Seed crops are selected slowly, season by season by traditional farmers, These landrace populations evolved genetic diversity that produce steady yields in our fluctualing climate. Landrace varieties carry genetic survival mechanisms for adapting to their environment. In contrast, modern cultivars are not screened by natural pressures but are dependent on synthetic fertilzer and irrigation. Modern hybrid varieties, bred for 'fast foods'are dependent on intensive agrochemical and water inputs, and are not well-adapted to Mideast low input / organic farming.

Knowledge of crop plant origins is vitally important to preserve landraces, habitats, and for ecological crop improvement. Ancient agriculture arose independently in different regions of the world.
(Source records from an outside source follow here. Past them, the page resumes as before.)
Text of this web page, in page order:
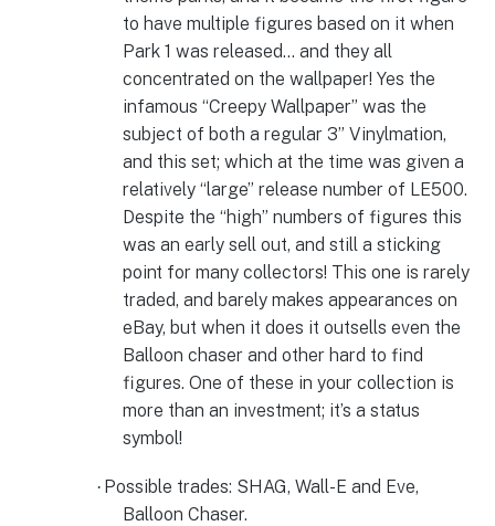
to have multiple figures based on it when
Park 1 was released… and they all
concentrated on the wallpaper! Yes the
infamous “Creepy Wallpaper” was the
subject of both a regular 3” Vinylmation,
and this set; which at the time was given a
relatively “large” release number of LE500.
Despite the “high” numbers of figures this
was an early sell out, and still a sticking
point for many collectors! This one is rarely
traded, and barely makes appearances on
eBay, but when it does it outsells even the
Balloon chaser and other hard to find
figures. One of these in your collection is
more than an investment; it’s a status
symbol!
· Possible trades: SHAG, Wall-E and Eve,
Balloon Chaser.
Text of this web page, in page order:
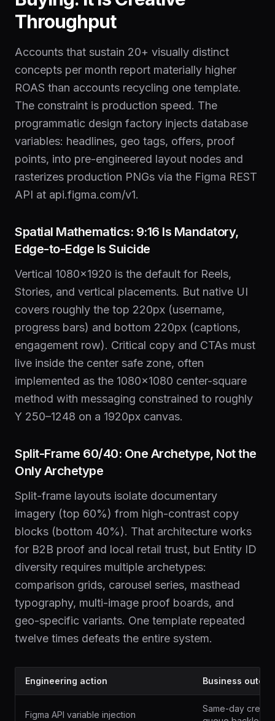
Throughput
Accounts that sustain 20+ visually distinct
concepts per month report materially higher
ROAS than accounts recycling one template.
The constraint is production speed. The
programmatic design factory injects database
variables: headlines, geo tags, offers, proof
points, into pre-engineered layout nodes and
rasterizes production PNGs via the Figma REST
API at api.figma.com/v1.
Spatial Mathematics: 9:16 Is Mandatory,
Edge-to-Edge Is Suicide
Vertical 1080×1920 is the default for Reels,
Stories, and vertical placements. But native UI
covers roughly the top 220px (username,
progress bars) and bottom 220px (captions,
engagement row). Critical copy and CTAs must
live inside the center safe zone, often
implemented as the 1080×1080 center-square
method with messaging constrained to roughly
Y 250–1248 on a 1920px canvas.
Split-Frame 60/40: One Archetype, Not the
Only Archetype
Split-frame layouts isolate documentary
imagery (top 60%) from high-contrast copy
blocks (bottom 40%). That architecture works
for B2B proof and local retail trust, but Entity ID
diversity requires multiple archetypes:
comparison grids, carousel series, masthead
typography, multi-image proof boards, and
geo-specific variants. One template repeated
twelve times defeats the entire system.
Engineering action Business
Figma API variable injection
Same-day
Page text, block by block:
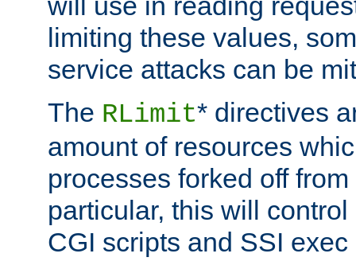
limiting these values,
service attacks can be
The RLimit* directives
amount of resources
processes forked off
particular, this will
CGI scripts and SSI

From a nomadic life of hunting and gathering wild foods, many people gradually settled to tend crops, keep animals and evolved farming communities. In the 1920s, the legendary Russian plant explorer Nikolai Vavilov identified global centers of crop diversity, that include Mesoamerica, the Mediterranean Basin Fertile Crescent, the Near East, highland Ethiopia and China, where traditional farmers domesticated thousands of diverse heirloom folk varieties, or 'landraces'. For example, native Andean farmers domesticated potatoes, beans, quinoa and amaranth grains, and many tuber and leaf crops. India alone, had at least 30,000 rice landraces earlier this century until the introduction of industrial monocropping systems.

According to Zohary (1983) the wild ancestors of cultivated crops from the land of the Fertile Crescent include: almonds, artichoke, barley, beets and chards, bitter gourd (watermelon), black mustard, celery, chickpea, date palm, emmer ( mother of wheat) pear, fig, flax, lentil, lettuce, melon, olive, pea, radish, and safflower. Many wild edibles are today being re-discovered, including arugula (rockette), purslane (rigella) wild mallow (chubeisha), nettle (serpad), mustards (hardal) and more.

Heirloom food crops, selected by generations of traditional farmers for flavor, disease-resistance and drought-hardiness, are almost lost today. Seed-saving, the responsbility of farmers since the emergence of agriculture, is now dominated by seed industries that sell hybrid seeds dependent on pesticides and high water use, causing the loss of the drought-adapted, nutritious heirloom varieties most need of conservation.